> [Problem statement]:
Write out the complete data exactly as written.

[Stored items]
━━━━━━━━━━━━━━━━━━━━━━━━━━━━━━
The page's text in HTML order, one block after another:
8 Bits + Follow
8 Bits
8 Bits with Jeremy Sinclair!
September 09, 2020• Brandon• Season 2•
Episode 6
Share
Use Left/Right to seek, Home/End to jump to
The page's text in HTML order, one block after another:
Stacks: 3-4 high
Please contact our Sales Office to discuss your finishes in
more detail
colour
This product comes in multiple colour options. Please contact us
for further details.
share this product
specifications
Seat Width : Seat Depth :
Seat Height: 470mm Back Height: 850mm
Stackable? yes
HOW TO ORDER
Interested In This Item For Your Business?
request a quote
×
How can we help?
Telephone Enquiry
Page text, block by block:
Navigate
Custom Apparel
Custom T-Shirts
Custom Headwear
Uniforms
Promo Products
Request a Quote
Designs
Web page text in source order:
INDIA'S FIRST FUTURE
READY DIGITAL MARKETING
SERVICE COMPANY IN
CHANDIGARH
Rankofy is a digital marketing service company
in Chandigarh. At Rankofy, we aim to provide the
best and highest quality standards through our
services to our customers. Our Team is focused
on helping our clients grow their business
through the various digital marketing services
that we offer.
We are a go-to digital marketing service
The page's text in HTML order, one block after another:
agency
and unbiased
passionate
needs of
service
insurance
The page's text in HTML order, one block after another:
━━━━━━━━━━━━━━━━━━━━━━━━━━━━━━
> [Exercise output]:
The page's text in HTML order, one block after another:
8 Bits + Follow
8 Bits
8 Bits with Jeremy Sinclair!
September 09, 2020• Brandon• Season 2•
Episode 6
Share
Use Left/Right to seek, Home/End to jump to
The page's text in HTML order, one block after another:
Stacks: 3-4 high
Please contact our Sales Office to discuss your finishes in
more detail
colour
This product comes in multiple colour options. Please contact us
for further details.
share this product
specifications
Seat Width : Seat Depth :
Seat Height: 470mm Back Height: 850mm
Stackable? yes
HOW TO ORDER
Interested In This Item For Your Business?
request a quote
×
How can we help?
Telephone Enquiry
Page text, block by block:
Navigate
Custom Apparel
Custom T-Shirts
Custom Headwear
Uniforms
Promo Products
Request a Quote
Designs
Web page text in source order:
INDIA'S FIRST FUTURE
READY DIGITAL MARKETING
SERVICE COMPANY IN
CHANDIGARH
Rankofy is a digital marketing service company
in Chandigarh. At Rankofy, we aim to provide the
best and highest quality standards through our
services to our customers. Our Team is focused
on helping our clients grow their business
through the various digital marketing services
that we offer.
We are a go-to digital marketing service
The page's text in HTML order, one block after another:
agency
and unbiased
passionate
needs of
service
insurance
The page's text in HTML order, one block after another:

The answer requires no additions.